Another outcome linked to having no health insurance is bankruptcy. Elizabeth Warren, Massachusetts senator and 2020 presidential candidate, wrote about this phenomenon when she was a professor at Harvard, noting that half of people declaring bankruptcy had medical debt. But while medical bills may wreck your personal finances, do they really drive bankruptcy?
Again, Dobkin saw an opportunity. But this time, rather than using a specific age as the threshold, he used hospitalization and looked at people’s finances before and after. While Warren had looked at people who went bankrupt and worked backwards, Dobkin looked at people who were hospitalized and then evaluated how that affected their finances.
His findings were like Warren’s in some respects—medical debt is certainly crippling—but also different in key ways. For one, his bankruptcy numbers were lower. When you tracked forward, medical bills factored in only 5–10 percent of bankruptcies. And Dobkin’s work suggests that it’s not only the medical bills that break people, it’s also the time away from work. Not having health insurance does put you at higher risk, but it’s not the only driver, he said. “The real issue is the unemployment that results.”
This might seem like splitting hairs to most of us, but it’s important to policy makers. If medical debt is the primary problem, then we should be looking for ways to help pay people’s hospital bills. But if it’s a matter of income loss, we might do better by seeking to broaden medical leave insurance.
Fitting questions
Of course, Dobkin’s careful attention to methods and process is somewhat limiting. One criticism of discontinuity analysis is that it only applies to a few big moments in a person’s life. In other words, it forces you to look at questions that fit rather than ones that might address other important issues.

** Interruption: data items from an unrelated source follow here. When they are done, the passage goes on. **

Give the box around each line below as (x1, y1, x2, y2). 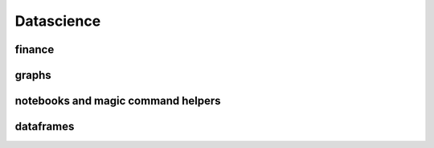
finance (14, 43, 55, 56)
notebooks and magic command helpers (14, 94, 221, 108)
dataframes (14, 120, 75, 134)
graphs (14, 68, 51, 82)
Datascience (14, 12, 101, 30)
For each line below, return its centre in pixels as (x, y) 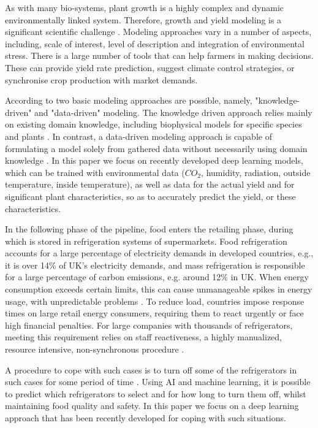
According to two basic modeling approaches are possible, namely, (129, 100)
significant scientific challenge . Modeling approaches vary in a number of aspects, (158, 32)
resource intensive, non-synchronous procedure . (95, 349)
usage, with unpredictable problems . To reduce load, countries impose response (155, 301)
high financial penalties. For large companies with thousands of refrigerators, (149, 325)
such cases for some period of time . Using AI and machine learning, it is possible (158, 382)
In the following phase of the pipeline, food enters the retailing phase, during (149, 229)
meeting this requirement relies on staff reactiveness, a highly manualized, (144, 337)
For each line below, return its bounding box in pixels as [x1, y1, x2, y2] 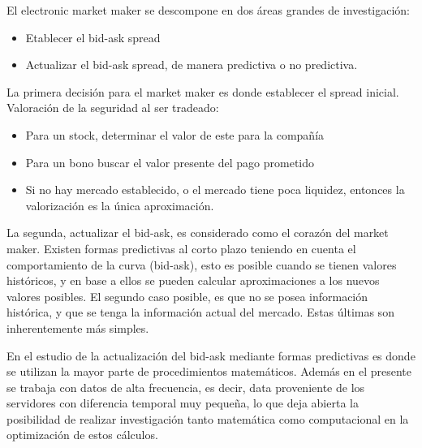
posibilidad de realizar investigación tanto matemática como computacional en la [6, 410, 409, 427]
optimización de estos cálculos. [6, 426, 158, 443]
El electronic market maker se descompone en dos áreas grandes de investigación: [6, 2, 410, 18]
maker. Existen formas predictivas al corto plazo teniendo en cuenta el [6, 239, 356, 256]
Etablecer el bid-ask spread [25, 28, 161, 45]
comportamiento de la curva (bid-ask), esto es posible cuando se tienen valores [6, 256, 397, 273]
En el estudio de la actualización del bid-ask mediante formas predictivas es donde [6, 347, 416, 364]
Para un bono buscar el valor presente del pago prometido [25, 153, 315, 170]
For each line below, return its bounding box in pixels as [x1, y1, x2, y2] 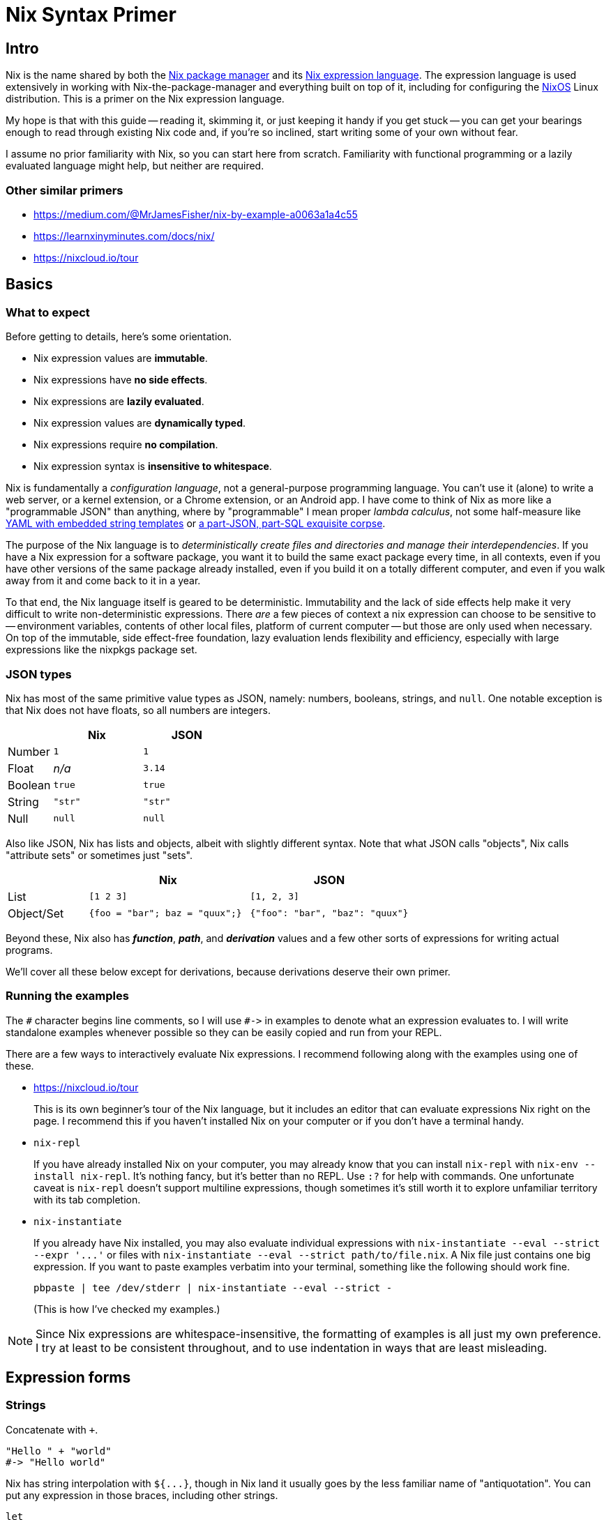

But in this era of unending dubious statistics, Dobkin said, it’s too easy to see whatever you want to in big datasets. We know that mercury is bad for you because its toxic effects occur quickly. In contrast, fat, sugar, coffee, alcohol, and even tobacco take a long time to trigger disease. Likewise, the benefits of pomegranate juice or tea tree oil just don’t pop up in straightforward analyses of even the largest datasets. “Most things don’t have big, immediately discernible effects,” Dobkin said. No matter how much we might want them to.